The dedup pass uses `source_id` as a fallback when DOI / arXiv ID
are missing. Without it, every record from your source is treated
as a separate paper even when titles match.

### Returning HTML rendered into `abstract`

The exporter expects plain text. If your source returns HTML,
strip it with `beautifulsoup4`:

```python
from bs4 import BeautifulSoup

raw_html = entry.get("abstract_html", "")
abstract = BeautifulSoup(raw_html, "lxml").get_text(separator=" ").strip()
```

### Forgetting to set `pdf_url=None` when the link isn't public

A paywalled PDF link with `https://` will pass the HTTPS check but
return 403 at download time. Better to leave `pdf_url=None` so the
paywall gate triggers correctly.

### Using `xml.etree` on untrusted input

For sources that return XML (PubMed, arXiv Atom feed, ...), use
`defusedxml` not `xml.etree`. The bandit rule `B405` will flag the
unsafe usage at lint time.

### Putting source-specific HTML selectors in core

If your plugin needs to parse HTML with `bs4` selectors, those
selectors live in `sources/your_name/parser.py`. They never go
under `thesisagents/core/`.

## When a plugin should be promoted to core

You'll know it's time when:

- Every user wants the plugin enabled (no opt-in env var).
- The plugin uses only the core dep set.
- The upstream has stable rate limits and a stable contract.
- The plugin has had no breaking changes in 6+ months.
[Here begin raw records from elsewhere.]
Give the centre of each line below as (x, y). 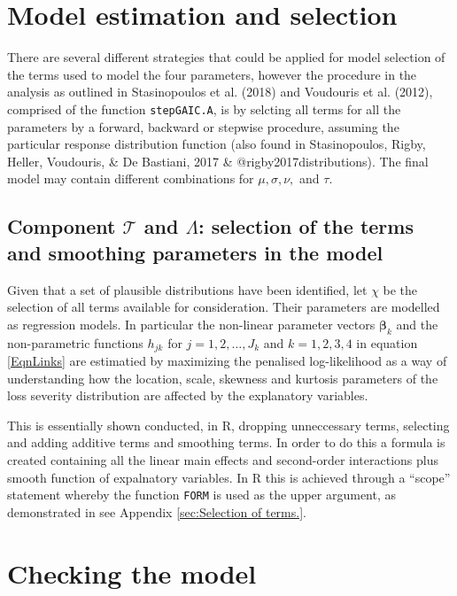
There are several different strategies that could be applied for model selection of (226, 57)
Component (62, 226)
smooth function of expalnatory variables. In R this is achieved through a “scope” (229, 477)
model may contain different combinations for (131, 178)
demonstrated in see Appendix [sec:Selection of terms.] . (157, 511)
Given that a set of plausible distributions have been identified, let (187, 289)
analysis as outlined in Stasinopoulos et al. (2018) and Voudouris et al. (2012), (220, 92)
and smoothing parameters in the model (195, 252)

To promote: move the code into `thesisagents/core/<source>/`,
update the import paths in `core_manager`, and remove the entry
from `PLUGIN_SOURCES` in `core/constants.py`. The user-visible
interface (the `--source <name>` flag) doesn't change.

This has happened exactly zero times to date — the plugin pattern
turns out to be the right home for most sources permanently.

## Worked examples in-tree

- `sources/arxiv/` — JSON / Atom hybrid, no API key, low rate
  limit. Good starting point for a simple read-only source.
- `sources/pubmed/` — XML response, optional API key, two-step
  flow (search → fetch full record). Good example of multi-call
  patterns.
- `sources/ieee/` — dual API + scrape paths gated by different
  env vars. Good example of optional dependency handling.
- `sources/scholar/` — pure HTML scrape with Selenium fallback,
  ToS-opt-in. Good example of when not to do this — the code is
  fragile by necessity.
- `sources/springer/` — `ConfigError` at construction when key is
  missing. Good example of soft-skip integration.
- `sources/europepmc/` — open REST API, no key, JSON. Clean example of
  the over-fetch-then-year-post-filter pattern + structured-vs-flat
  author fallback.
- `sources/doaj/` — open API where the **query rides in the URL path**
  (percent-encoded), not a query parameter. Good example of a
  non-standard endpoint shape.
- `sources/hal/` — Solr-backed API whose fields are arrays even when
  single-valued. Good example of defensive array-or-scalar unwrapping.
- `sources/core/` — opt-in via `THESISAGENTS_CORE_API_KEY` passed as a
  Bearer header. Good example of header-based auth + soft-skip.